Les producteurs-réalisateurs Michel Franco et Lorenzo Vigas parlent de se débarrasser des « conneries » de chacun.

Les principaux cinéastes latino-américains, partenaires commerciaux de la société de production Teorama et amis fidèles Michel Franco et Lorenzo Vigas reviennent cette année à Venise après leurs dernières sorties triomphales au Lido. Le drame anglophone de FrancoCoucher? à propos d'un événement à distance qui perturbe les vacances d'une famille aisée à Acapulco ? est son suivi àNouvelle commande, qui a remporté le Lion d'argent l'année dernière et réunit le cinéaste mexicain avec Tim Roth, qui a joué dans son film de 2015Chronique,, et Charlotte Gainsbourg.

Six ans après son premier long métrageDe loina remporté le Lion d'Or, Vigas, né au Venezuela, revient avecLa boîte(La boîte), un drame se déroulant au Mexique et mettant en scène un jeune garçon envoyé chercher la dépouille de son père.

Les habitants de Mexico perfectionnent leur art en produisant les films des autres ? Franco a produitDe loinetLa boîtepour Vigas, tandis que Vigas travaillait surNouvelle commandeetLa fille d'Aprilpour Franco.

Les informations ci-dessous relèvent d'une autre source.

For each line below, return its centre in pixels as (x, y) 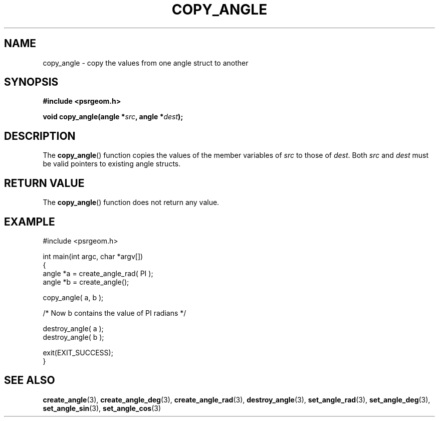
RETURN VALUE (44, 183)
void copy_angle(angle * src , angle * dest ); (113, 117)
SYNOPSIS (31, 82)
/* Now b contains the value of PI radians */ (115, 313)
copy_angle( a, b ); (73, 297)
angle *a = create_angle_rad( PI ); (98, 273)
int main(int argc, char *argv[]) (93, 256)
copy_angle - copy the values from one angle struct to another (146, 63)
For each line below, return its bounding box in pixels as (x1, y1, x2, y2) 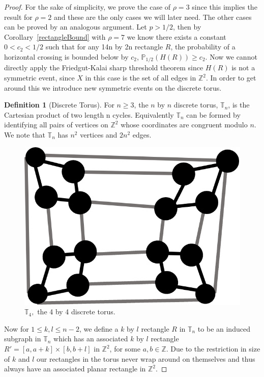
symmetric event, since (4, 72, 75, 83)
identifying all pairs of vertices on (4, 119, 108, 130)
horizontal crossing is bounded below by (4, 51, 129, 62)
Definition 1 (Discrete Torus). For (4, 99, 114, 110)
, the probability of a (170, 41, 236, 52)
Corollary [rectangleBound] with (4, 31, 106, 42)
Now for (4, 323, 29, 334)
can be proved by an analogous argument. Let (4, 21, 147, 32)
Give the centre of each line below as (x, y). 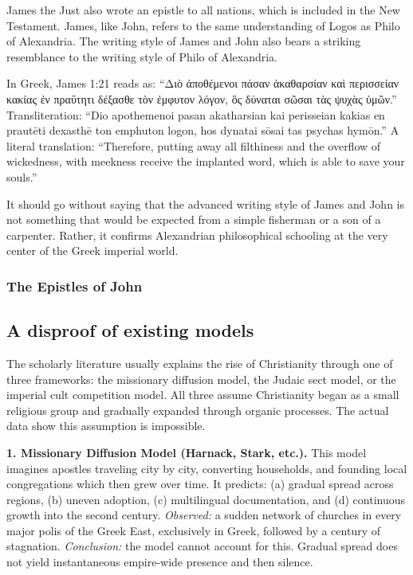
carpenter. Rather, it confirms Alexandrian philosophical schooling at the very (197, 235)
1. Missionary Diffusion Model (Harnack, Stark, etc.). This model (187, 452)
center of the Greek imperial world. (92, 250)
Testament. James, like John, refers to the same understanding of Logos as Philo (203, 25)
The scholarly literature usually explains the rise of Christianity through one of (200, 363)
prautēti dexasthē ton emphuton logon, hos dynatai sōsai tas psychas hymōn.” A (203, 130)
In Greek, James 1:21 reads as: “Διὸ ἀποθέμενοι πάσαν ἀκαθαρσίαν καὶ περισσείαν (203, 83)
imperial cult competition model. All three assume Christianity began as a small (203, 395)
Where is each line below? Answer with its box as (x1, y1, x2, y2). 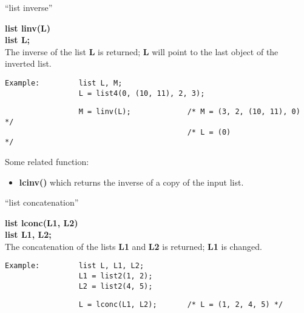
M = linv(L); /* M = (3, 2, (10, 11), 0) (78, 107, 300, 116)
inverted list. (5, 57, 52, 70)
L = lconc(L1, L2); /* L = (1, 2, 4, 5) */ (78, 300, 283, 309)
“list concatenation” (5, 196, 79, 209)
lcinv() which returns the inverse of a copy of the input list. (19, 175, 244, 188)
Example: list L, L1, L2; (5, 261, 144, 271)
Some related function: (5, 155, 89, 167)
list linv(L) (5, 21, 51, 34)
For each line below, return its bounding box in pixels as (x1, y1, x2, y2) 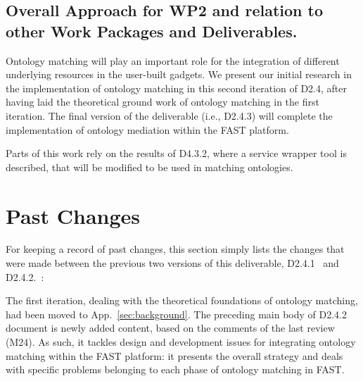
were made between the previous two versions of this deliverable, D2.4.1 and (6, 256, 339, 270)
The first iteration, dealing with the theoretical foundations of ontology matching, (6, 293, 358, 308)
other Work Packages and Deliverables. (6, 20, 298, 42)
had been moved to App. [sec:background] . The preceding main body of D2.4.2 (6, 306, 347, 321)
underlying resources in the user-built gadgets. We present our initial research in (6, 67, 352, 82)
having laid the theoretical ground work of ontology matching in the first (6, 94, 319, 109)
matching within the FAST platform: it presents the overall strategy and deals (6, 348, 343, 363)
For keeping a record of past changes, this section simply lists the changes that (6, 242, 345, 256)
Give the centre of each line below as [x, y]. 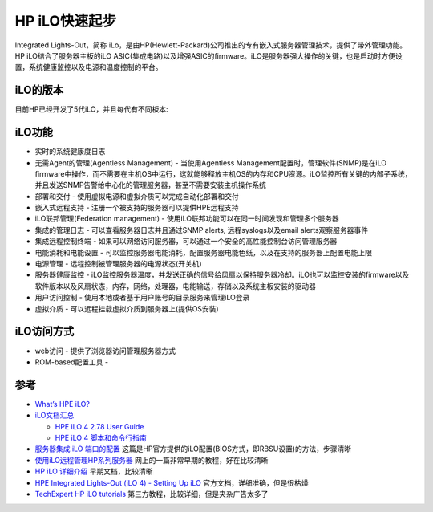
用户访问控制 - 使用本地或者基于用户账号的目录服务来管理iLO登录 [142, 298]
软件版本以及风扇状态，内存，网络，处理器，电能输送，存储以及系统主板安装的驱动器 [175, 286]
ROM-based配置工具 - [71, 362]
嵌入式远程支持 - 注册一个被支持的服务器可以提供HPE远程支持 [137, 208]
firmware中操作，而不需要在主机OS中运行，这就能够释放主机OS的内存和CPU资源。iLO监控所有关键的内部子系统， [223, 173]
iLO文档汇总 [55, 415]
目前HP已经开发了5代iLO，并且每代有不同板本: [91, 109]
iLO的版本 [39, 90]
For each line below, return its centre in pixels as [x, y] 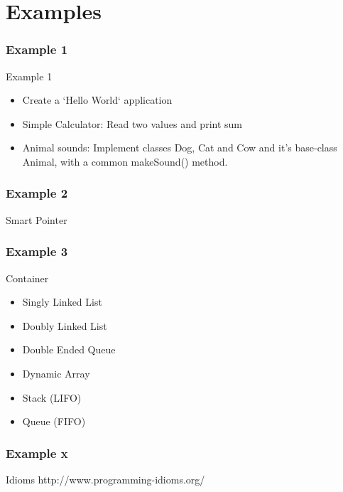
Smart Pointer [37, 219]
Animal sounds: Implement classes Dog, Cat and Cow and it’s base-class [180, 148]
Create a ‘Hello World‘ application [97, 100]
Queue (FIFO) [54, 421]
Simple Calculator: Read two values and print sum [132, 123]
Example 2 [37, 193]
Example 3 [37, 251]
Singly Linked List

Leur société de production Teorema, basée à Mexico, a été lancée en 2018 et a produit des films d'autres réalisateurs mexicains.

Coucherest une production mexicaine en coproduction avec la Suède et la France. Teorema a été financé avec Videocine et la post-production a été financée par le fonds mexicain Eficine et Film i Vast en Suède par l'intermédiaire de CommonGround Pictures. Luxbox et The Match Factory ont été impliqués dans le projet depuis le développement.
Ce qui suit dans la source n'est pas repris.